Thursday, April 28, 2022

My stories

My mother has always been the storyteller in our family. Growing up, there were certain ones that became canon: the time she knew she needed to go to the nearest clinic because she was about to give birth or when she almost had a heart attack but by some miracle she ended up having open heart bypass surgery instead. And when I was a teenager, my mom was one of the first people from El Salvador who went to China, when China was starting to open its borders to tourists. Or when she started working for Casa Flores where she met my father. Over the years, I’ve thought a lot about that particular tale. What if my mom had decided to find work somewhere else? 

 

It’s also not just about sharing the happy parts of our lives. Especially now, as the world enters the third year of the pandemic, we need to be willing to open up about painful memories, because it shows our children that they are not alone in going through something hard.
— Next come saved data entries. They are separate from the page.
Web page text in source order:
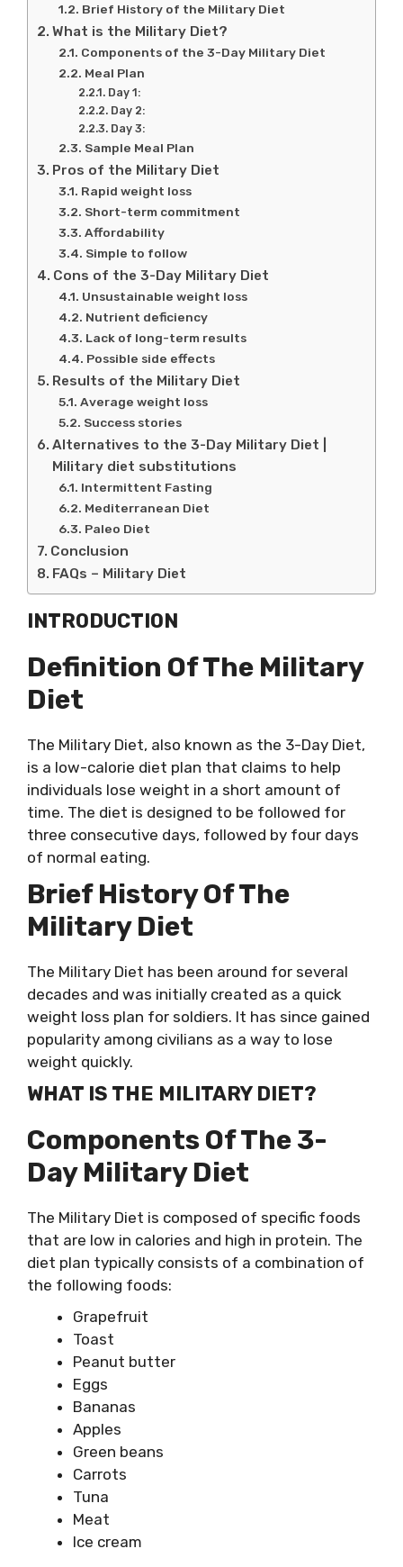
Brief History of the Military Diet
What is the Military Diet?
Components of the 3-Day Military Diet
Meal Plan
Day 1:
Day 2:
Day 3:
Sample Meal Plan
Pros of the Military Diet
Rapid weight loss
Short-term commitment
Affordability
Simple to follow
Cons of the 3-Day Military Diet
Unsustainable weight loss
Nutrient deficiency
Lack of long-term results
Possible side effects
Results of the Military Diet
Average weight loss
Success stories
Alternatives to the 3-Day Military Diet |
Military diet substitutions
Intermittent Fasting
Mediterranean Diet
Paleo Diet
Conclusion
FAQs – Military Diet
INTRODUCTION
Definition Of The Military
Diet
The Military Diet, also known as the 3-Day Diet,
is a low-calorie diet plan that claims to help
individuals lose weight in a short amount of
time. The diet is designed to be followed for
three consecutive days, followed by four days
of normal eating.
Brief History Of The
Military Diet
The Military Diet has been around for several
decades and was initially created as a quick
weight loss plan for soldiers. It has since gained
popularity among civilians as a way to lose
weight quickly.
WHAT IS THE MILITARY DIET?
Components Of The 3-
Day Military Diet
The Military Diet is composed of specific foods
that are low in calories and high in protein. The
diet plan typically consists of a combination of
the following foods:
Grapefruit
Toast
Peanut butter
Eggs
Bananas
Apples
Green beans
Carrots
Tuna
Meat
Ice cream

The knowledge that their relatives and ancestors also had difficult times — wars, depressions, natural disasters — and made it through them can give children confidence.

 

Parents who share stories about their childhood give children the knowledge that they are part of something bigger, and children who know more family stories may grow up with higher self-esteem and suffer less from depression and anxiety according to studies done on the subject. It can even help heal families who have faced trauma. But like any other skill, family storytelling is a muscle that needs to be built. 

 

Children learn to tell their stories by listening to how their parents, grandparents and older relatives tell theirs. Whenever there are moments of contact with family members — dinners, gatherings, car trips — those are opportunities for storytelling. Create moments in which storytelling is possible. It doesn’t happen in the midst of a busy day or when everyone’s scrolling through social media on their phones. I love to tell stories because stories are a way of preserving family history but more importantly -- this is the thing we often forget--they create resilience and a sense of continuity.  Telling family stories is powerful, but not always in the way you think, they build a framework to understand painful experiences and celebrate joyful ones. It requires some effort, perhaps even a family ritual and that is what I have become more passionate about lately.